* [What is needed]:
Your result should be the lines holding the word "directory", copied from the entries below.

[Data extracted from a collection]
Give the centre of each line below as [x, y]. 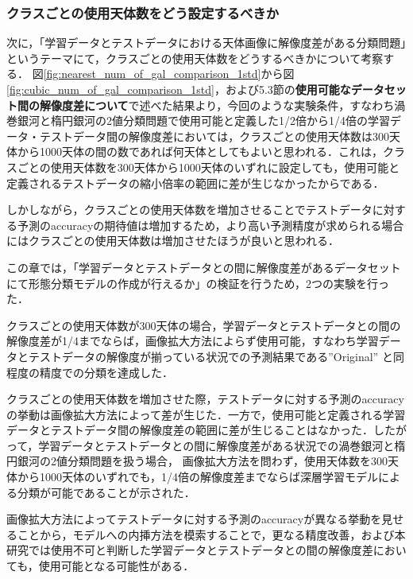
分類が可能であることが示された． [106, 492]
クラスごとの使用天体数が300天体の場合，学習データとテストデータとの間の [204, 325]
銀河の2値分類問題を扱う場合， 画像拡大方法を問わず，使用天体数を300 [202, 461]
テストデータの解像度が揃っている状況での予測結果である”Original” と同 [216, 356]
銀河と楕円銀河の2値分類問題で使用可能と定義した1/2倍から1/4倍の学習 [203, 120]
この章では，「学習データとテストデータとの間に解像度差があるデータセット [204, 267]
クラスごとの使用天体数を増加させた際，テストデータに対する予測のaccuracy [205, 399]
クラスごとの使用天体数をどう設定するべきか [143, 12]
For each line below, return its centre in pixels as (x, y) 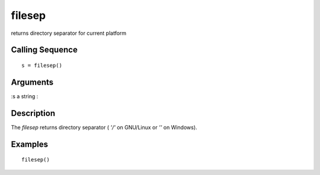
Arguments (32, 82)
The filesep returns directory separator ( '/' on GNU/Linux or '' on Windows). (104, 127)
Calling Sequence (44, 50)
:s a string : (25, 96)
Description (33, 113)
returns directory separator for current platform (69, 33)
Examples (30, 144)
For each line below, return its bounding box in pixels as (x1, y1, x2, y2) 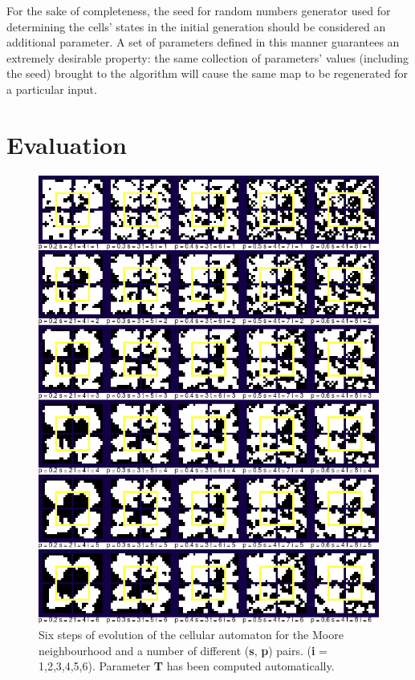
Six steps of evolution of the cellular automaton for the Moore (39, 626, 344, 643)
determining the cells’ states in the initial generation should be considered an (6, 18, 386, 34)
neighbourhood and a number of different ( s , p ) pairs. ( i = (39, 642, 328, 658)
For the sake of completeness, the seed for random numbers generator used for (6, 2, 391, 18)
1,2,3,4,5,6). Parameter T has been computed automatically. (39, 658, 335, 674)
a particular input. (6, 80, 97, 97)
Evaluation (6, 127, 127, 160)
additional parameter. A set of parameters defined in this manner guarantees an (6, 34, 400, 51)

* [Completed task]:
The filesep returns directory separator ( '/' on GNU/Linux or '' on Windows). (104, 127)
returns directory separator for current platform (69, 33)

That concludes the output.